Script to replace specific texts within word doc templates
"""
import re, docx
from docx import Document
def clear_paragraph(self, paragraph):
p_element = paragraph._p
p_child_elements = [elm for elm in p_element.iterchildren()]
for child_element in p_child_elements:
p_element.remove(child_element)
def paragraph_replace(self, search, replace):
searchre = re.compile(search)
for paragraph in self.paragraphs:
paragraph_text = paragraph.text
if paragraph_text:
if searchre.search(paragraph_text):
clear_paragraph(self, paragraph)
paragraph.add_run(re.sub(search, replace, paragraph_text))
return paragraph
def table_replace(self, text_value, replace):
result = False
tbl_regex = re.compile(text_value)
for table in self.tables:
for row in table.rows:
for cell in row.cells:
if cell.text:
if tbl_regex.search(cell.text):
cell.text = replace
result = True
return result
regex1 = ["<<authors>>", "<<author>>", "<<id>>", \
"<<title>>", "<<date>>", "<<discipline>>", \
"<<countries>>"]
author = "Robert"
authors = "Robert, John; Bob, Billy; Duck, Donald"
ms_id = "2020-34-2321"
title = "blah blah blah and one more blah"
date = "31-03-2020"
discipline = "BE"
countries = "United States, Japan, China, South Africa"
replace1 = [authors, author, ms_id, title, date, discipline, countries]
filename = "Sample Template.docx"
doc = Document(filename)
for x in range(len(regex1)):
paragraph_replace(doc, regex1[x], replace1[x])
table_replace(doc, regex1[x], replace1[x])
doc.save(author + '_updated.docx')
阅读更多 Docx 文档并进行一些测试后,这个问题的解决方案很简单。
def clear_paragraph(self, paragraph):
p_element = paragraph._p
p_child_elements = [elm for elm in p_element.iterchildren()]

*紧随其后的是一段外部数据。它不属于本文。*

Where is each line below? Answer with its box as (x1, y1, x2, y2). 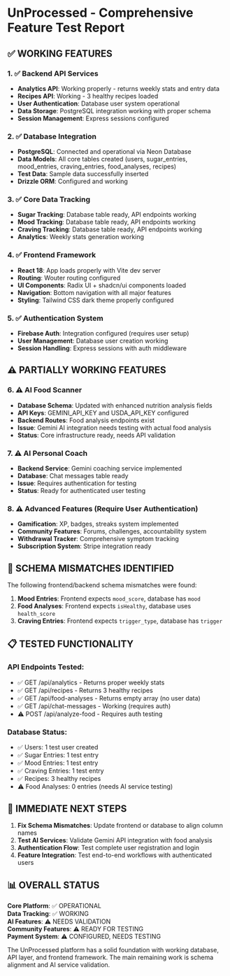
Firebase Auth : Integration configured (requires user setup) (17, 329, 189, 338)
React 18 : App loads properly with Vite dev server (17, 266, 161, 274)
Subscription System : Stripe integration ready (17, 542, 152, 550)
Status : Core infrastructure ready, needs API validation (17, 431, 176, 439)
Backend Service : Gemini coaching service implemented (17, 464, 182, 473)
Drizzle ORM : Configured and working (17, 177, 128, 186)
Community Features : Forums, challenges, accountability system (17, 527, 207, 536)
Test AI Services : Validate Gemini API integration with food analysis (17, 835, 213, 844)
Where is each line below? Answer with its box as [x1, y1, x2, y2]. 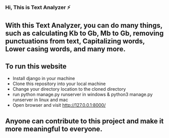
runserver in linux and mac [12, 97, 68, 103]
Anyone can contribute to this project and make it [5, 117, 164, 125]
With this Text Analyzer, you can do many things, [5, 21, 163, 30]
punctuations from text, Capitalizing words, [5, 37, 145, 46]
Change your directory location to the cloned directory [12, 86, 126, 92]
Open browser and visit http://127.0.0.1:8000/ [12, 102, 106, 108]
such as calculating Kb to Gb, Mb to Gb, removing [5, 29, 164, 38]
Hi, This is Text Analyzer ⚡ [5, 4, 71, 11]
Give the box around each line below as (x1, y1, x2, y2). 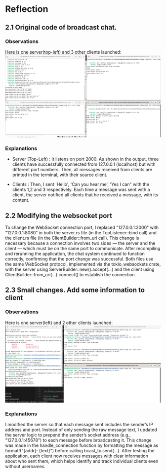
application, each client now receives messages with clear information (5, 453, 148, 459)
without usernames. (5, 463, 46, 469)
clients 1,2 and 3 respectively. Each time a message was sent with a (12, 186, 150, 193)
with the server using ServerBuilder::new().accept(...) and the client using (5, 266, 155, 272)
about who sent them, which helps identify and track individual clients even (5, 458, 159, 464)
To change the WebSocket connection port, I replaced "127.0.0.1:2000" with (5, 224, 159, 230)
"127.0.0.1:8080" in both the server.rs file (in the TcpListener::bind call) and (5, 229, 157, 235)
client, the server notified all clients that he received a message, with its (12, 192, 159, 198)
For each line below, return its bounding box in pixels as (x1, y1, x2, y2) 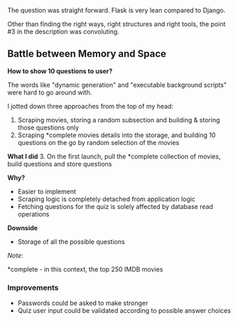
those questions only (17, 123, 80, 132)
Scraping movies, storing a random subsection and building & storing (17, 115, 220, 124)
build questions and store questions (7, 159, 112, 168)
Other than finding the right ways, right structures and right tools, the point (7, 20, 226, 28)
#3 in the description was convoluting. (7, 28, 119, 36)
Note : (7, 251, 23, 259)
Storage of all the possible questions (17, 237, 126, 246)
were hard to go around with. (7, 88, 92, 97)
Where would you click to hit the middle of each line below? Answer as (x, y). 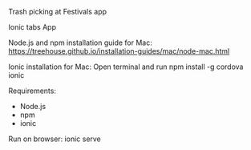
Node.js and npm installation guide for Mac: (80, 43)
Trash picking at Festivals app (57, 12)
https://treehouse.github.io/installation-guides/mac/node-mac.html (119, 51)
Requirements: (32, 91)
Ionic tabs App (32, 27)
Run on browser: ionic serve (55, 139)
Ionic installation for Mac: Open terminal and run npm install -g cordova (126, 67)
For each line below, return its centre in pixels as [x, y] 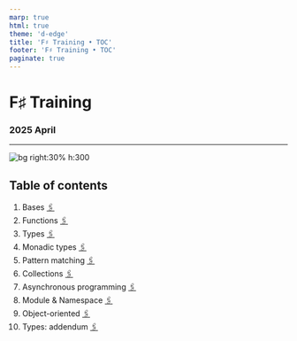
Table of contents [58, 186]
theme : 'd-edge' [39, 34]
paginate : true [37, 58]
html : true [29, 26]
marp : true [29, 17]
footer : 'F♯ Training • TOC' [63, 50]
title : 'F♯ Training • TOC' [61, 42]
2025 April [32, 130]
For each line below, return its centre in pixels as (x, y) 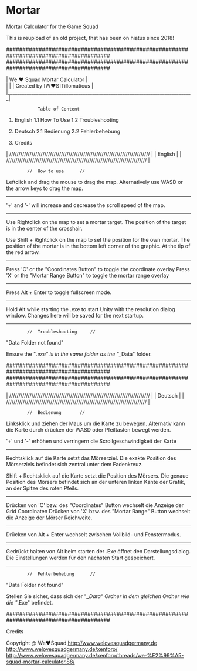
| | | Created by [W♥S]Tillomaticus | (50, 85)
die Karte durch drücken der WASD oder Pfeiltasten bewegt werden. (89, 429)
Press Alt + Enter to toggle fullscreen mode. (59, 292)
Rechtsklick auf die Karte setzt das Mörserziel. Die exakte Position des (91, 458)
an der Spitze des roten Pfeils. (43, 488)
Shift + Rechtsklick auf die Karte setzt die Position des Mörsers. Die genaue (97, 475)
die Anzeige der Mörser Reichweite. (49, 518)
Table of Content (59, 109)
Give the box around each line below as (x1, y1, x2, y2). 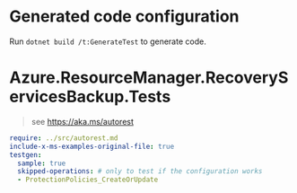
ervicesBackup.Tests (9, 87, 171, 107)
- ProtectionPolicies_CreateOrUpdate (17, 175, 159, 185)
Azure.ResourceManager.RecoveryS (9, 67, 289, 88)
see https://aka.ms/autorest (31, 116, 135, 127)
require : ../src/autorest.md (9, 133, 118, 143)
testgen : (9, 150, 42, 159)
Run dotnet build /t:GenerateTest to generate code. (9, 36, 206, 47)
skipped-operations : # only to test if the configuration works (17, 167, 263, 176)
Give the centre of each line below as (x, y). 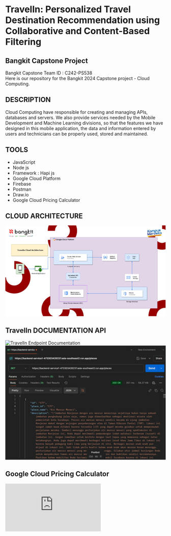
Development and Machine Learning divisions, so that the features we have (84, 123)
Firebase (22, 184)
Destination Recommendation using (83, 20)
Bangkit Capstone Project (47, 60)
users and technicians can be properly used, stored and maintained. (77, 134)
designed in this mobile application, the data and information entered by (81, 128)
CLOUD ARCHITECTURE (44, 216)
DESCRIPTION (28, 100)
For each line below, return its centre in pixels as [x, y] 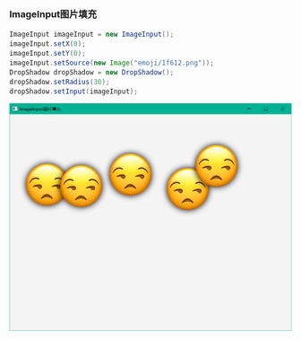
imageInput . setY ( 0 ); [48, 54]
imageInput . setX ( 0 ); [48, 44]
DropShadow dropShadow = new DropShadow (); [92, 72]
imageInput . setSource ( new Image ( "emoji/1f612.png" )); [112, 63]
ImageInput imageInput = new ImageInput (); [92, 35]
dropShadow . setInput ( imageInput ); [74, 92]
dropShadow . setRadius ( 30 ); [60, 82]
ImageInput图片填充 [53, 13]
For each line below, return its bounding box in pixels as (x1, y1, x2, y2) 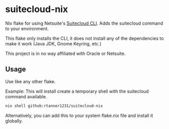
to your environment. (5, 25, 49, 31)
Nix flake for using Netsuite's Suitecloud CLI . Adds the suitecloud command (5, 20, 163, 26)
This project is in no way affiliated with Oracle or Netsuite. (5, 50, 126, 56)
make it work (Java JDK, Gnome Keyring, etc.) (5, 40, 102, 46)
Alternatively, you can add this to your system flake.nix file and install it (5, 112, 153, 118)
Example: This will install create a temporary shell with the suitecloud (5, 88, 149, 94)
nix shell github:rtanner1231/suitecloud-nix (5, 103, 103, 108)
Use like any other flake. (5, 78, 56, 84)
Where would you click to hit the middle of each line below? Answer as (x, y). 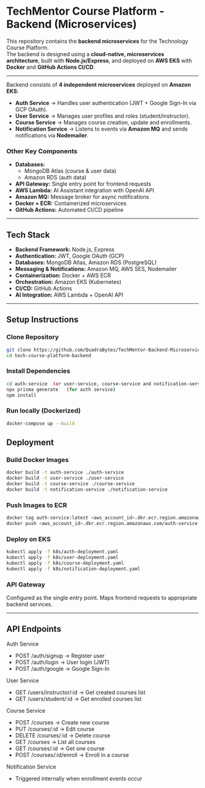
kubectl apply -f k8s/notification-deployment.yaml (73, 569)
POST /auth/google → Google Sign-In (62, 668)
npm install (21, 395)
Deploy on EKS (29, 539)
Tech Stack (28, 235)
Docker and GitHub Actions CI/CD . (51, 67)
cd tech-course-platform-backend (49, 355)
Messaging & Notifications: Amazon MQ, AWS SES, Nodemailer (96, 269)
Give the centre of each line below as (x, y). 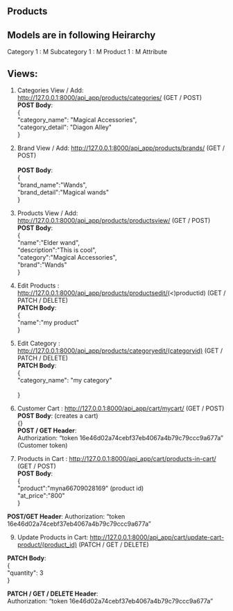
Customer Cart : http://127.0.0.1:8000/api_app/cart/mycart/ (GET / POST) (121, 408)
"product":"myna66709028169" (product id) (80, 488)
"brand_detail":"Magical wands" (63, 192)
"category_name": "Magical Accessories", (77, 120)
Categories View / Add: (50, 90)
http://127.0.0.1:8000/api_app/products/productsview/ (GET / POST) (114, 221)
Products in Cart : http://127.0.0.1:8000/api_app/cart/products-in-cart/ (116, 459)
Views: (23, 73)
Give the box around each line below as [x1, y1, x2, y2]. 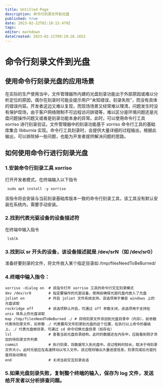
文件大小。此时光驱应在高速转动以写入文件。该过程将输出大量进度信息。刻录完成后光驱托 [5, 347, 157, 353]
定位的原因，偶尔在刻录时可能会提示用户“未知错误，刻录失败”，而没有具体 [9, 97, 158, 103]
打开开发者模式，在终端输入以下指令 [5, 176, 78, 182]
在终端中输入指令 [5, 226, 39, 233]
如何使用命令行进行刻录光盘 [5, 149, 88, 157]
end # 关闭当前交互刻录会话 [5, 358, 89, 363]
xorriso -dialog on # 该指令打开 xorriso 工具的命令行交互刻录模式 [5, 286, 134, 291]
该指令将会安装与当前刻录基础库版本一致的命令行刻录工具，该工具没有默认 [5, 195, 154, 201]
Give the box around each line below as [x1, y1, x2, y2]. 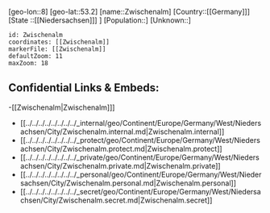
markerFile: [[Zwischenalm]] [8, 45, 106, 53]
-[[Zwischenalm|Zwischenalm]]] [8, 102, 115, 112]
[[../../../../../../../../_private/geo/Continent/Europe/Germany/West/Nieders [19, 152, 260, 162]
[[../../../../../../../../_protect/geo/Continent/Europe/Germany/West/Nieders [19, 135, 260, 144]
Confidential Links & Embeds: [8, 81, 160, 95]
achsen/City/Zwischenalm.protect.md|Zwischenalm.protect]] [19, 144, 223, 153]
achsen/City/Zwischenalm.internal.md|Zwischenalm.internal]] [19, 127, 225, 136]
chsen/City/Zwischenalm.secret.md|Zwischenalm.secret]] [19, 195, 213, 205]
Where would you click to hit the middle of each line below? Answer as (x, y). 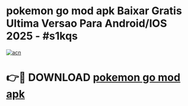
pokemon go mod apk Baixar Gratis (94, 11)
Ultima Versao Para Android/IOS (87, 23)
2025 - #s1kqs (42, 36)
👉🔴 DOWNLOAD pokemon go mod (93, 78)
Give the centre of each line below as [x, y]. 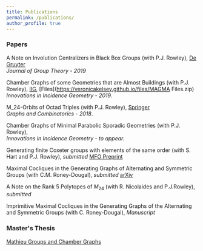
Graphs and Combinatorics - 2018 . [50, 114]
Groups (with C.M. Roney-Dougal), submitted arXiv [70, 174]
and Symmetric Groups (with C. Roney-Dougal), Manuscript [81, 213]
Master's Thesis [31, 229]
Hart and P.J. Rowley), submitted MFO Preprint [65, 156]
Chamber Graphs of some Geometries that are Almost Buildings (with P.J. [98, 82]
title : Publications [32, 12]
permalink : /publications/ [40, 18]
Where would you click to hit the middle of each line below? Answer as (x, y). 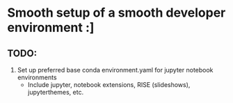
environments (37, 77)
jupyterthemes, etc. (56, 92)
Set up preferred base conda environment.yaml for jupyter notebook (115, 70)
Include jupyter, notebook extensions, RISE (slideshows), (109, 85)
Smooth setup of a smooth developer (116, 13)
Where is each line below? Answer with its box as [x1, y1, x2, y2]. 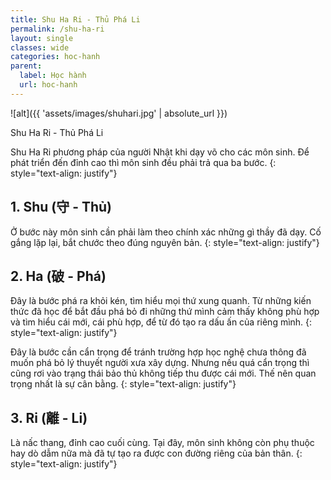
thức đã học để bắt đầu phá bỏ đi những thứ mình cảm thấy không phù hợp [10, 306, 320, 318]
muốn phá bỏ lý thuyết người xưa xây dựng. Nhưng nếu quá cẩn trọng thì [10, 357, 310, 369]
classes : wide [10, 42, 70, 53]
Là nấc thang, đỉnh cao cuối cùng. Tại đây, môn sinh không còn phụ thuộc [10, 437, 315, 449]
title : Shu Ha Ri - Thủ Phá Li [10, 14, 141, 25]
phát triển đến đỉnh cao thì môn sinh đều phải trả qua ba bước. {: [10, 156, 277, 168]
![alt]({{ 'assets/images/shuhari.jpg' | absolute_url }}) [10, 107, 228, 119]
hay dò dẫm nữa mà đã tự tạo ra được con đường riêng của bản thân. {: [10, 447, 303, 460]
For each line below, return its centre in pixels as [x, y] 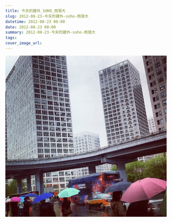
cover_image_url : [24, 43]
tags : [11, 38]
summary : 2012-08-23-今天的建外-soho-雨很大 [50, 32]
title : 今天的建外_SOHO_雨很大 [36, 11]
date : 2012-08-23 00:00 [31, 27]
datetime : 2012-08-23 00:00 [35, 21]
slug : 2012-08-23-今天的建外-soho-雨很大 [47, 16]
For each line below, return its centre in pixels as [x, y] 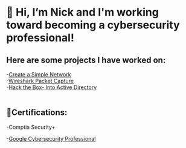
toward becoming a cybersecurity [93, 25]
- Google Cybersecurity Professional [51, 138]
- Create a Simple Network [39, 74]
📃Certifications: [37, 113]
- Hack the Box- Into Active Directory [52, 87]
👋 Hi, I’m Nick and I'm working [82, 12]
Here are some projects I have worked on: [86, 60]
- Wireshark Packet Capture [40, 81]
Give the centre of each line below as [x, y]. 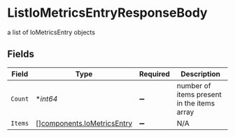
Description [201, 73]
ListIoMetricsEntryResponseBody [107, 13]
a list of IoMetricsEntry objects [51, 32]
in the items [196, 103]
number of [194, 85]
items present [199, 94]
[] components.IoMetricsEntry [84, 123]
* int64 [47, 99]
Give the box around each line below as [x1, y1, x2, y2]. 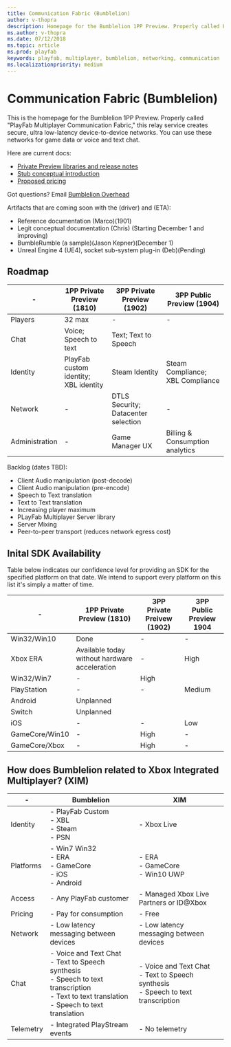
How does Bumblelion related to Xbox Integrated [7, 764, 219, 775]
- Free [138, 909, 160, 918]
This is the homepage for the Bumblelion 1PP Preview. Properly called [7, 113, 204, 122]
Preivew [145, 614, 173, 624]
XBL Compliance [166, 376, 220, 386]
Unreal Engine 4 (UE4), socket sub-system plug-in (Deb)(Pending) [16, 245, 206, 254]
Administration [10, 437, 58, 447]
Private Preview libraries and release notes [16, 162, 139, 170]
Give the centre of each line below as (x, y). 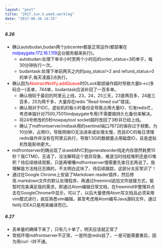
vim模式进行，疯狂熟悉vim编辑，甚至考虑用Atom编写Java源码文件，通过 (84, 199)
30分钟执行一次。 (37, 65)
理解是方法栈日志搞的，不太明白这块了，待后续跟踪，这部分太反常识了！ (84, 169)
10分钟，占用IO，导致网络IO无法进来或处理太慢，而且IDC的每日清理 (87, 132)
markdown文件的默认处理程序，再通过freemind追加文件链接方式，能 (86, 181)
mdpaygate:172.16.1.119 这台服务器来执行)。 (54, 53)
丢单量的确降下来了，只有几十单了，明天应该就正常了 (65, 230)
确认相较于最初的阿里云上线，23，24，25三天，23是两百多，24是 (85, 96)
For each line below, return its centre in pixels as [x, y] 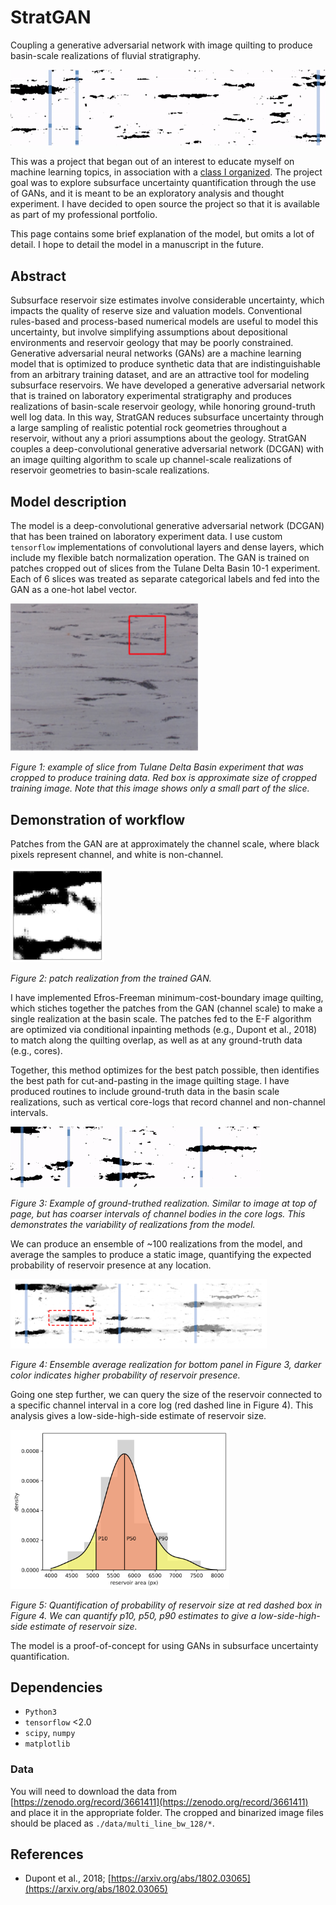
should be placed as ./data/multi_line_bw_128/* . [112, 1823]
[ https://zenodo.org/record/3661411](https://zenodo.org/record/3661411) [159, 1802]
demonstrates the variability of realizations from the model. [133, 1224]
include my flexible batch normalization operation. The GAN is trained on [160, 558]
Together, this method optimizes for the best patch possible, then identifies [165, 1070]
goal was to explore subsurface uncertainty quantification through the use [163, 183]
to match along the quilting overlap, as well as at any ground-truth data [156, 1040]
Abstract [38, 276]
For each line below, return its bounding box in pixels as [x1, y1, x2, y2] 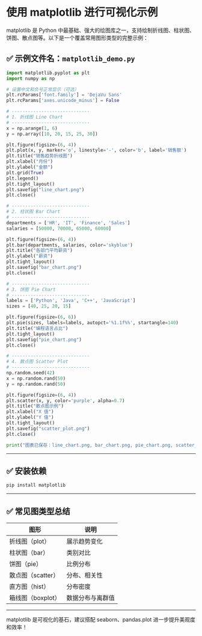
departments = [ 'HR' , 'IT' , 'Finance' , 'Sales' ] [6, 219, 130, 226]
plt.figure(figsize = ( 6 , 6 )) [6, 314, 77, 320]
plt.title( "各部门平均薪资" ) [6, 248, 73, 254]
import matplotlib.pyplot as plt [6, 70, 90, 76]
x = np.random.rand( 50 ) [6, 375, 66, 382]
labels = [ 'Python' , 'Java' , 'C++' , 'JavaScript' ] [6, 298, 136, 304]
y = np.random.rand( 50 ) [6, 381, 66, 387]
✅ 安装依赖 [6, 465, 47, 476]
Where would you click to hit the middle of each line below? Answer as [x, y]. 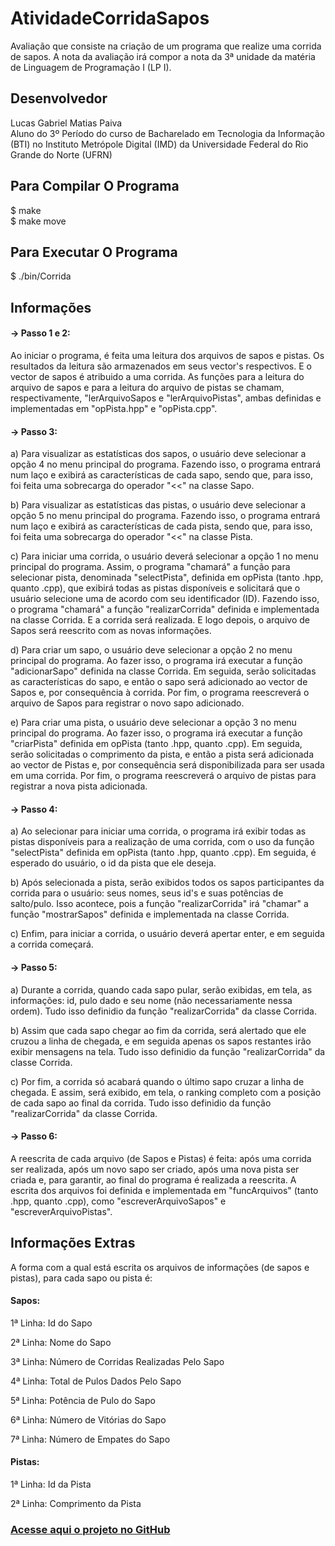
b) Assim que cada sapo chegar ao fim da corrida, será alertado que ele [158, 1030]
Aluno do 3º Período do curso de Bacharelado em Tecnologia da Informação [167, 133]
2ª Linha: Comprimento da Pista [76, 1503]
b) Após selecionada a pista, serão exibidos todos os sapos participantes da [167, 883]
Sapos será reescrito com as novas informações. [111, 631]
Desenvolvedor [59, 98]
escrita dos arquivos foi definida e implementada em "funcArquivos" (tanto [164, 1190]
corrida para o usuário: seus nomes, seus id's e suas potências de [147, 893]

for child_element in p_child_elements:
p_element.remove(child_element)
def paragraph_replace(self, search, replace, x):
searchre = re.compile(search)
for paragraph in self.paragraphs:
paragraph_text = paragraph.text
if paragraph_text:
if searchre.search(paragraph_text):
clear_paragraph(self, paragraph)
para = paragraph.add_run(re.sub(search, replace, paragraph_text))
para.font.size = Pt(10)
paragraph.paragraph_format.space_after=Pt(0)
if x is 2:
para.bold = True
else:
para.bold = False
paragraph.paragraph_format.line_spacing = 1.0
return paragraph
def table_replace(self, text_value, replace):
result = False
tbl_regex = re.compile(text_value)
for table in self.tables:
for row in table.rows:
for cell in row.cells:
paragraphs = cell.paragraphs
for paragraph in paragraphs:
for run in paragraph.runs:
font = run.font
font.size=Pt(10)
if cell.text:
if tbl_regex.search(cell.text):
cell.text = replace
result = True
return result
我在 paragraph_replace 函数中添加了 x 参数,因为我希望文档的第一行是粗体。通过对代码的这些简单添加,我所有的问题现在都得到了解决。